Stock markets are off to a bad start on Monday as investors question whether the recovery trade has gone too far.

Last week brought an end to the late summer winning streak that saw stock markets recover a significant – and some would argue overly so – portion of the losses endured this year. And it seems that has set the tone going into this week, with Asia and Europe posting losses of more than 1% and US futures pointing to a similar open.

Naturally, all eyes are on Jackson Hole later in the week and in particular, the appearance of Fed Chair Jerome Powell. This platform has in the past been used to make significant announcements and so every year, traders are left on the edge of their seats in case of another this time around.

This year could be an anticlimax on that front as the Fed’s message has been clear since it pivoted to a data-driven approach in July. The markets viewed this as a dovish pivot and policymakers have since pushed back, not helped by the softer inflation data that further fueled the speculation.

With that in mind, the expectation is still that Powell will reaffirm what he and his colleagues have been saying in public recently, without giving too much away ahead of the September meeting, before which we’ll get another inflation and jobs report. The risk is that he says something dovish – intentionally or otherwise – after investors position for the opposite and triggers another risk-on rally in the markets.

European gas surges amid new maintenance plans

Further knocking sentiment in the markets this morning are reports of Nord Stream 1 being shut down again for maintenance later this month. The three-day pause will once again raise fears that the Kremlin will weaponise gas supplies and use the maintenance as an excuse not to resume flows. With storage still below where the EU wants going into the winter, that means a greater risk of shortages and much higher prices, as we’re already seeing this morning with European gas trading up more than 15%.

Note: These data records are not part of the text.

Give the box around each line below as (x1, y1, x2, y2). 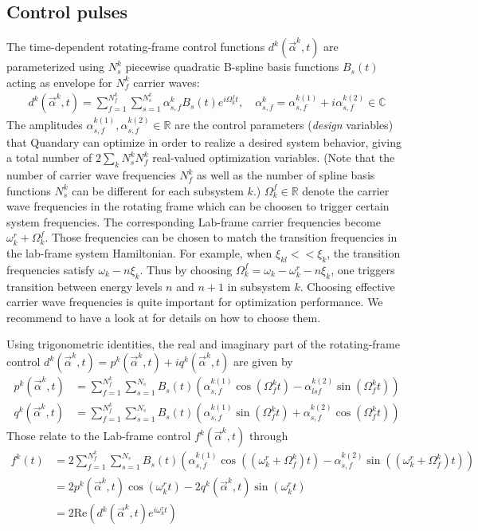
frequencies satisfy (6, 261, 95, 277)
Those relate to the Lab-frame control (6, 427, 191, 444)
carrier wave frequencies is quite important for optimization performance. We (6, 293, 383, 310)
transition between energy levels (6, 277, 163, 294)
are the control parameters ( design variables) (174, 116, 394, 133)
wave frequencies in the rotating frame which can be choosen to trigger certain (6, 198, 390, 214)
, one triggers (331, 261, 395, 277)
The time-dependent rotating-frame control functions (6, 38, 265, 55)
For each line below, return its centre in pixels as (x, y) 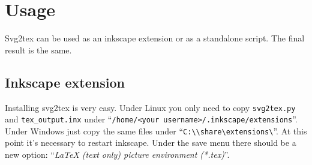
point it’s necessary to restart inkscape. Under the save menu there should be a (151, 142)
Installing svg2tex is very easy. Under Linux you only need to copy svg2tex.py (150, 107)
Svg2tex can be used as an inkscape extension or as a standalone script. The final (155, 38)
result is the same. (38, 49)
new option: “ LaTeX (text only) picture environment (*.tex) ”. (117, 154)
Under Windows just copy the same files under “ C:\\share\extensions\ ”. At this (156, 130)
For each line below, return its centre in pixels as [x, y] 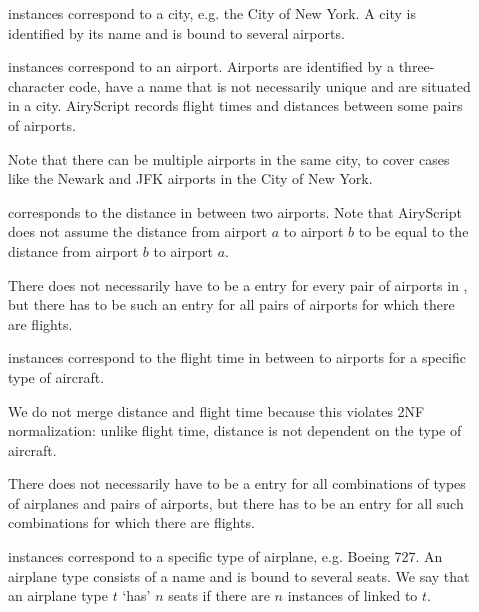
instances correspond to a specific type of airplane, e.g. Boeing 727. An [225, 556]
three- [416, 66]
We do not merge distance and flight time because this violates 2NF [216, 410]
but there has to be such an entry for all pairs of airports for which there [231, 304]
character [36, 85]
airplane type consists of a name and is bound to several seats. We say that [239, 575]
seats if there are [219, 595]
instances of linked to [352, 595]
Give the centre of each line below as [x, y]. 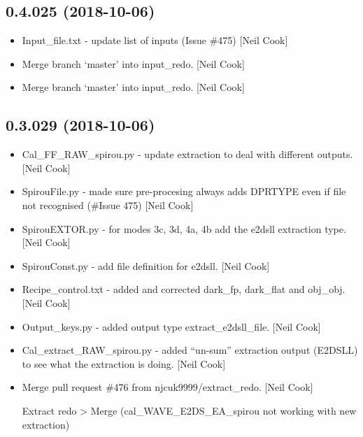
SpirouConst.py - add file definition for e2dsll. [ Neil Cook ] [146, 265]
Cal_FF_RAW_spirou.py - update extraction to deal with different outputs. [187, 154]
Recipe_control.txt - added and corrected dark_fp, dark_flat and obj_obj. [184, 289]
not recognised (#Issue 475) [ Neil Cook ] [108, 205]
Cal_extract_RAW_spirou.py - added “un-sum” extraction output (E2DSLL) [190, 350]
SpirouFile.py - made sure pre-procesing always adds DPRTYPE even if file [184, 191]
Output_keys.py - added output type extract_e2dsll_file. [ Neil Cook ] [171, 326]
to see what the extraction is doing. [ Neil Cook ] [124, 363]
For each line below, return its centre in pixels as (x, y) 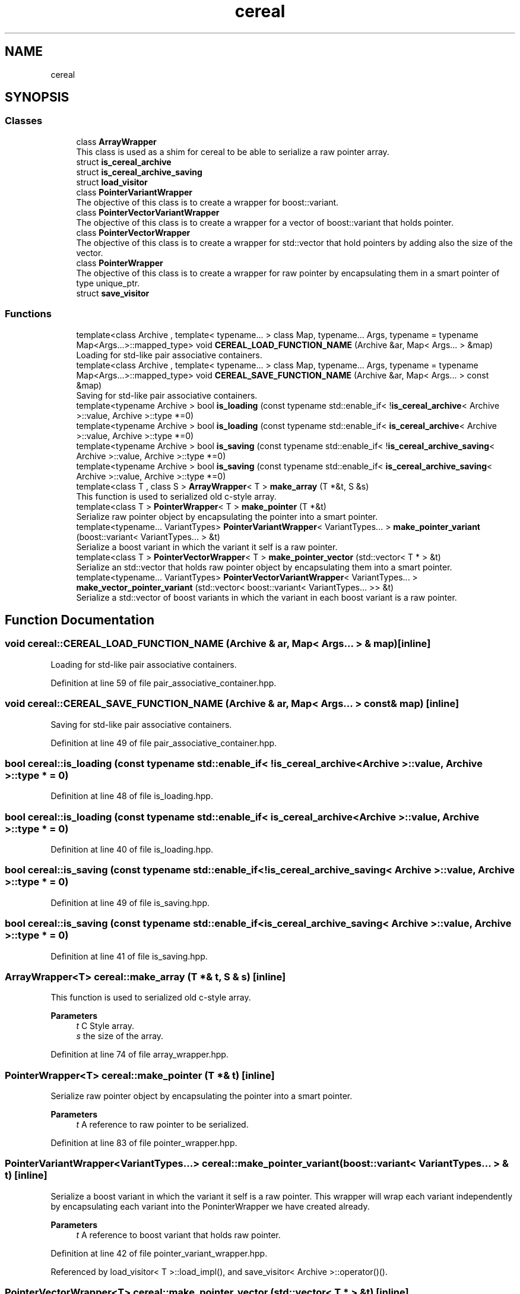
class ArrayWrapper (116, 141)
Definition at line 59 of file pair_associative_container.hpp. (164, 683)
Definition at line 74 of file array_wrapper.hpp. (139, 1055)
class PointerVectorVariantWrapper (148, 212)
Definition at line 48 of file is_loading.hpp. (132, 796)
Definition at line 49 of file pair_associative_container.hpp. (164, 743)
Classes (24, 121)
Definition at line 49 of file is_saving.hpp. (130, 902)
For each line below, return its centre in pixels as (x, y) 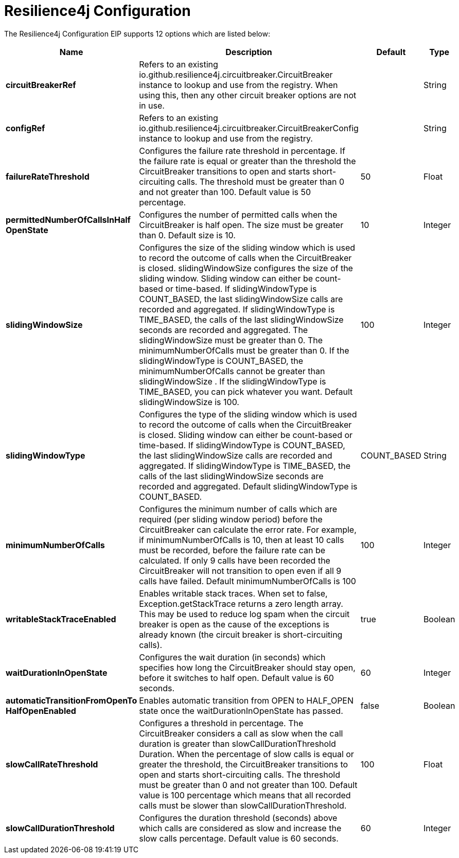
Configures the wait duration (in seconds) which (232, 657)
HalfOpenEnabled (41, 711)
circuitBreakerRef (41, 85)
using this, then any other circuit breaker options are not (248, 95)
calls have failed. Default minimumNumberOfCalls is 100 (248, 581)
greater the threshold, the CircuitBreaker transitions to (244, 764)
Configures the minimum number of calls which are (238, 509)
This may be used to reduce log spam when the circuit (244, 614)
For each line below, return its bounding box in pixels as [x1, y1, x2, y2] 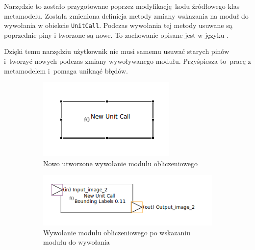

China rate cut targeted but likely not enough

Meanwhile, China cut its one and five-year loan prime rates on Monday, a move that was expected given the cuts to the reverse repo and MLF rates last week. The composition of the cuts was not quite as expected though, with the one-year cut by only five basis points to 3.65% and the five-year cut by 15bps to 4.3%. This suggests it was very much a move targeted at the ailing property market amid developer struggles and mortgage boycotts.

The problem is that the damage to the property market on top of Covid lockdowns has hit confidence and this cut is unlikely to stimulate demand. Whether the PBOC is up to doing more given the global inflation backdrop isn’t clear.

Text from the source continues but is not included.